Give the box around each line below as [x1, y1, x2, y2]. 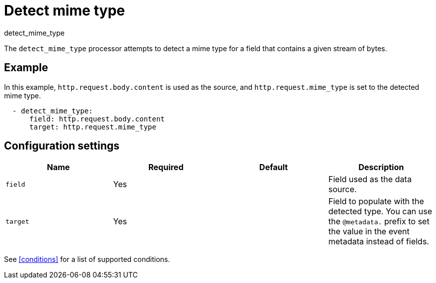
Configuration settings [4, 139, 120, 153]
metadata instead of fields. [328, 236, 429, 247]
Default [259, 162, 288, 173]
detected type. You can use [328, 206, 432, 217]
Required [148, 162, 184, 173]
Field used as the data [328, 174, 412, 185]
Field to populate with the [328, 196, 424, 207]
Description [358, 162, 404, 173]
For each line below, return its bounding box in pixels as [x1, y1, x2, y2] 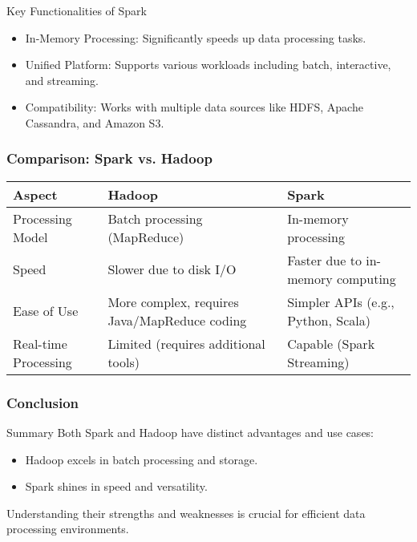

§

WHAT THIS TASK INVOLVES -> Copy exactly the lines from the one containing "Required [148, 162, 184, 173]" to the end of the records, both included, and leave the pictures out.

RESULT OF THIS EXERCISE ->
Required [148, 162, 184, 173]
Field used as the data [328, 174, 412, 185]
Field to populate with the [328, 196, 424, 207]
Description [358, 162, 404, 173]
For each line below, return its bounding box in pixels as [x1, y1, x2, y2] 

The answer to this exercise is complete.